# WORK TO BE COMPLETED:
Find the line with "industrial organization driven" in the records below. Copy it and every line after it, up to and including the line with "Capabilities school added".

Collected data
________________

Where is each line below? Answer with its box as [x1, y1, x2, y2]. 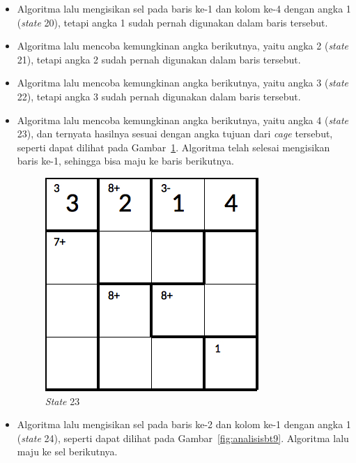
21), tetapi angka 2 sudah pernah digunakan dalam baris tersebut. [17, 52, 301, 66]
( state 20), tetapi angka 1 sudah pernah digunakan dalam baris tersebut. [17, 15, 328, 29]
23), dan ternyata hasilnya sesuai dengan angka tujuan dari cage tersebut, [17, 126, 333, 141]
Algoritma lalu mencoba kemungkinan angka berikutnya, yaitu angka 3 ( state [17, 75, 348, 90]
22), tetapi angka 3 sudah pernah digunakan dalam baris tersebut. [17, 89, 301, 103]
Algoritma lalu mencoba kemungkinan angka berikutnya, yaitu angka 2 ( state [17, 38, 348, 53]
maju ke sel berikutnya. [17, 444, 118, 459]
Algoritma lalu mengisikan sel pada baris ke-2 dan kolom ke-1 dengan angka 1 [17, 417, 351, 432]
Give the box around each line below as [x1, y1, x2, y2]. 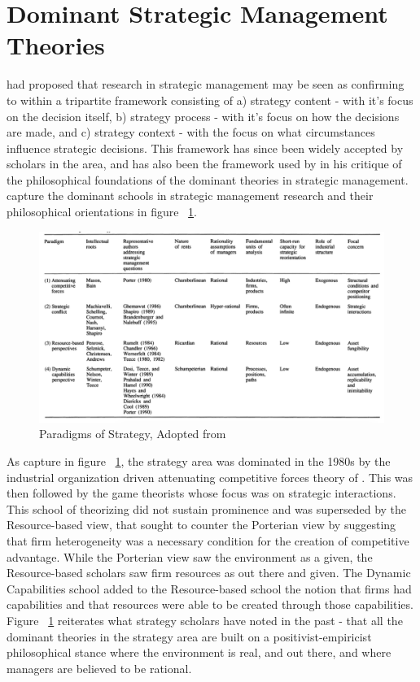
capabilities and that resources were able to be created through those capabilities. [7, 596, 413, 613]
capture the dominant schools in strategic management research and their [7, 187, 374, 204]
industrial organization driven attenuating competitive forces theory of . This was [7, 468, 413, 485]
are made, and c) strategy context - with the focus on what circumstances [7, 124, 375, 141]
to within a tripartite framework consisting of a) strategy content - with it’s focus [7, 91, 413, 108]
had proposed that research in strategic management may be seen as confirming [7, 76, 405, 93]
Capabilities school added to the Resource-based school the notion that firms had [7, 580, 412, 597]
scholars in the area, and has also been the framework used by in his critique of [7, 155, 402, 172]
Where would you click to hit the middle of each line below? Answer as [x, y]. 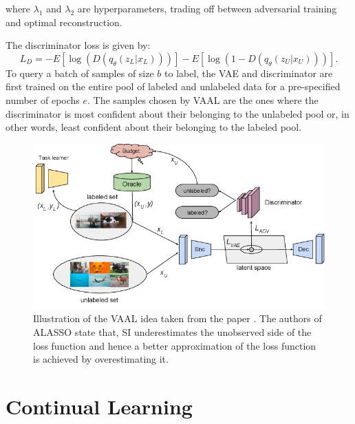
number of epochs [43, 99]
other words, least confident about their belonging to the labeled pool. [154, 127]
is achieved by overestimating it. [101, 359]
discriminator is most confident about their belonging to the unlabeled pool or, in [177, 113]
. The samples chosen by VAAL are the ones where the [203, 99]
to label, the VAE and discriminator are [249, 73]
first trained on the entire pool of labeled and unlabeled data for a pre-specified [173, 86]
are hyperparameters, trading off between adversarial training [207, 8]
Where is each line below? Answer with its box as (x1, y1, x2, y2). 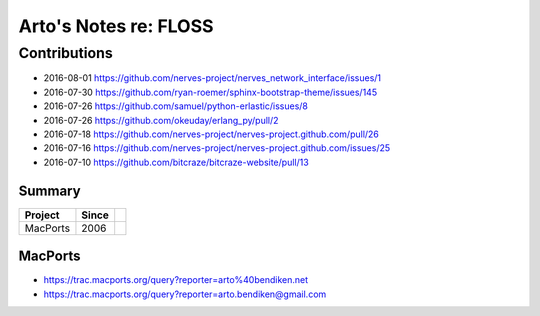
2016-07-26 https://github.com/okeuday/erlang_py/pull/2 (43, 114, 279, 126)
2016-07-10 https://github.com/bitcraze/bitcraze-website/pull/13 (43, 156, 309, 168)
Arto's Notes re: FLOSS (18, 15, 214, 37)
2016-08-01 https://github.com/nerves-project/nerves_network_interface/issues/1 (43, 72, 382, 84)
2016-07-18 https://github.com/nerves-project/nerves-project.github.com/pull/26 (43, 128, 380, 140)
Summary (18, 182, 81, 199)
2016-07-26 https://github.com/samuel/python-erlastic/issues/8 (43, 100, 309, 112)
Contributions (18, 44, 114, 62)

________________

# RESULT:
industrial organization driven attenuating competitive forces theory of . This was [7, 468, 413, 485]
are made, and c) strategy context - with the focus on what circumstances [7, 124, 375, 141]
to within a tripartite framework consisting of a) strategy content - with it’s focus [7, 91, 413, 108]
had proposed that research in strategic management may be seen as confirming [7, 76, 405, 93]
Capabilities school added to the Resource-based school the notion that firms had [7, 580, 412, 597]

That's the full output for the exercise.